Unnamed: 0,ZipCode,TotalHousingUnits,OccupiedHousingUnits,VacantHousingUnits,OwnerOccupied,RenterOccupied,OwnerOccupiedHouseholdSize,RenterOccupiedHouseholdSize,VehiclesAvailable,NoVehiclesAvailable,WithMortgage,WithoutMortgage
1,601,7306,5397,1909,3553,1844,3.09,3.29,5397,775,540,3013
2,602,17311,12858,4453,9782,3076,3.05,2.6,12858,1600,1876,7906
3,603,24771,19295,5476,11254,8041,2.56,2.4,19295,3397,3487,7767
4,606,2786,1968,818,1440,528,2.93,2.86,1968,265,193,1247
5,610,12494,8934,3560,6452,2482,3.05,2.57,8934,973,1902,4550


In [3]:
import pandas as pd
input_df = pd.read_csv('~/downloads/census_S1501_data.csv', low_memory=False) # Educational Attainment
df = pd.DataFrame()
df['ZipCode'] = input_df['GEO_ID'].str[-5:]
df['EducationLessThan9thGradePercent'] = input_df['S1501_C02_007E']
df['Education9thTo12thNonGraduatePercent'] = input_df['S1501_C02_008E']
df['EducationHighSchoolGraduatePercent'] = input_df['S1501_C02_009E'] # or equivalent
df['EducationSomeCollegePercent'] = input_df['S1501_C02_010E'] # no degree
df['EducationAssociatesDegreePercent'] = input_df['S1501_C02_011E']

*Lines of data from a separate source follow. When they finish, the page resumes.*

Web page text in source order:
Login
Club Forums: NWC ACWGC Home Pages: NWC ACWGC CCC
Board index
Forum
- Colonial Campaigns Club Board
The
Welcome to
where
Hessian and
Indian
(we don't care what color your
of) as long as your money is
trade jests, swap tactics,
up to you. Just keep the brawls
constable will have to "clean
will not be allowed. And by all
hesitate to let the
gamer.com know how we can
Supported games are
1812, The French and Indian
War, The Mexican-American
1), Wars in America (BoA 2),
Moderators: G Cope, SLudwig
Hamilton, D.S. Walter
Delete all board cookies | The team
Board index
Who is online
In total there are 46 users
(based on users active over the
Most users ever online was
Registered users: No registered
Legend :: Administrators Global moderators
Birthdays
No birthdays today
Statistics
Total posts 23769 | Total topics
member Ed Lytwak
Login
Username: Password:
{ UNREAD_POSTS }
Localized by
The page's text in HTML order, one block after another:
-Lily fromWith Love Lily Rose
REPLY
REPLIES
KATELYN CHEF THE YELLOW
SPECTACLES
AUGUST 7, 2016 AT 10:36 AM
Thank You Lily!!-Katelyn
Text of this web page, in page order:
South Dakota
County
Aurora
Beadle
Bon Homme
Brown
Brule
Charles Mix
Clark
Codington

df['EducationBachelorsDegreeOrHigherPercent'] = input_df['S1501_C02_015E'] # or higher
df['EducationGraduageOrProfessionalDegreePercent'] = input_df['S1501_C02_013E']

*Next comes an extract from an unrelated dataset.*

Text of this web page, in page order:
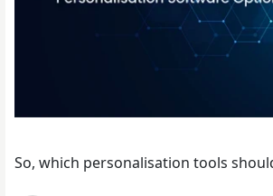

del input_df # Free memory
df = df.drop(0) # Drop the header description row
df.to_csv('../inputs/census_S1501_data.csv')
df.head()

Unnamed: 0,ZipCode,EducationLessThan9thGradePercent,Education9thTo12thNonGraduatePercent,EducationHighSchoolGraduatePercent,EducationSomeCollegePercent,EducationAssociatesDegreePercent,EducationBachelorsDegreeOrHigherPercent,EducationGraduageOrProfessionalDegreePercent
1,601,24.5,10.3,29.1,9.3,12.3,14.6,1.8
2,602,23.8,10.0,25.7,7.7,11.0,21.8,5.3
3,603,15.6,9.6,29.6,12.5,8.4,24.3,7.5
4,606,30.6,10.1,32.3,11.6,5.0,10.4,2.9
5,610,20.3,9.3,30.7,8.3,12.6,18.8,4.5


In [4]:
import pandas as pd
input_df = pd.read_csv('~/downloads/census_S2503_data.csv', low_memory=False) # Financial Characteristics
df = pd.DataFrame()
df['ZipCode'] = input_df['GEO_ID'].str[-5:]
df['HouseholdIncome0-5k'] = input_df['S2503_C01_002E']

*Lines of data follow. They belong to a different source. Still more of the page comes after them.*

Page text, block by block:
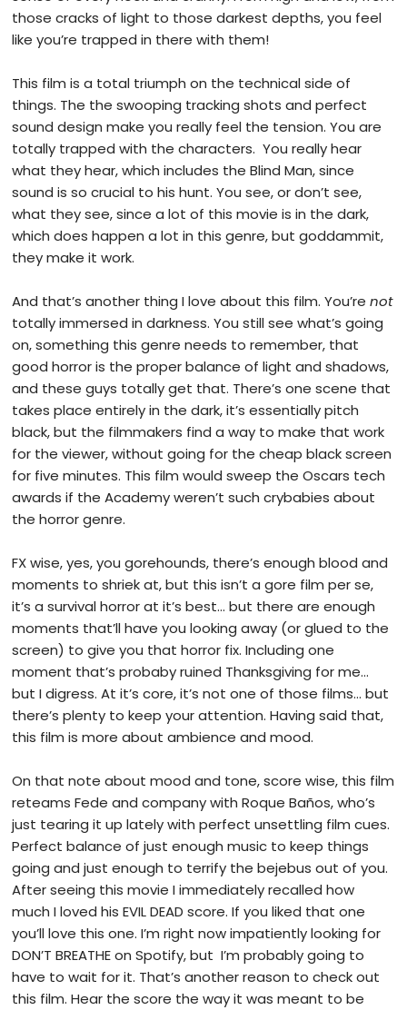
those cracks of light to those darkest depths, you feel
like you’re trapped in there with them!
This film is a total triumph on the technical side of
things. The the swooping tracking shots and perfect
sound design make you really feel the tension. You are
totally trapped with the characters. You really hear
what they hear, which includes the Blind Man, since
sound is so crucial to his hunt. You see, or don’t see,
what they see, since a lot of this movie is in the dark,
which does happen a lot in this genre, but goddammit,
they make it work.
And that’s another thing I love about this film. You’renot
totally immersed in darkness. You still see what’s going
on, something this genre needs to remember, that
good horror is the proper balance of light and shadows,
and these guys totally get that. There’s one scene that
takes place entirely in the dark, it’s essentially pitch
black, but the filmmakers find a way to make that work
for the viewer, without going for the cheap black screen
for five minutes. This film would sweep the Oscars tech
awards if the Academy weren’t such crybabies about
the horror genre.
FX wise, yes, you gorehounds, there’s enough blood and
moments to shriek at, but this isn’t a gore film per se,
it’s a survival horror at it’s best… but there are enough
moments that’ll have you looking away (or glued to the
screen) to give you that horror fix. Including one
moment that’s probaby ruined Thanksgiving for me…
but I digress. At it’s core, it’s not one of those films… but
there’s plenty to keep your attention. Having said that,
this film is more about ambience and mood.
On that note about mood and tone, score wise, this film
reteams Fede and company with Roque Baños, who’s
just tearing it up lately with perfect unsettling film cues.
Perfect balance of just enough music to keep things
going and just enough to terrify the bejebus out of you.
After seeing this movie I immediately recalled how
much I loved his EVIL DEAD score. If you liked that one
you’ll love this one. I’m right now impatiently looking for
DON’T BREATHE on Spotify, but I’m probably going to
have to wait for it. That’s another reason to check out
this film. Hear the score the way it was meant to be

df['HouseholdIncome5-10k'] = input_df['S2503_C01_003E']
df['HouseholdIncome10-15k'] = input_df['S2503_C01_004E']
df['HouseholdIncome15-20k'] = input_df['S2503_C01_005E']
df['HouseholdIncome20-25k'] = input_df['S2503_C01_006E']
df['HouseholdIncome25-35k'] = input_df['S2503_C01_007E']
df['HouseholdIncome35-50k'] = input_df['S2503_C01_008E']
df['HouseholdIncome50-75k'] = input_df['S2503_C01_009E']
df['HouseholdIncome75-100k'] = input_df['S2503_C01_010E']
df['HouseholdIncome100-150k'] = input_df['S2503_C01_011E']
df['HouseholdIncome150k+'] = input_df['S2503_C01_012E']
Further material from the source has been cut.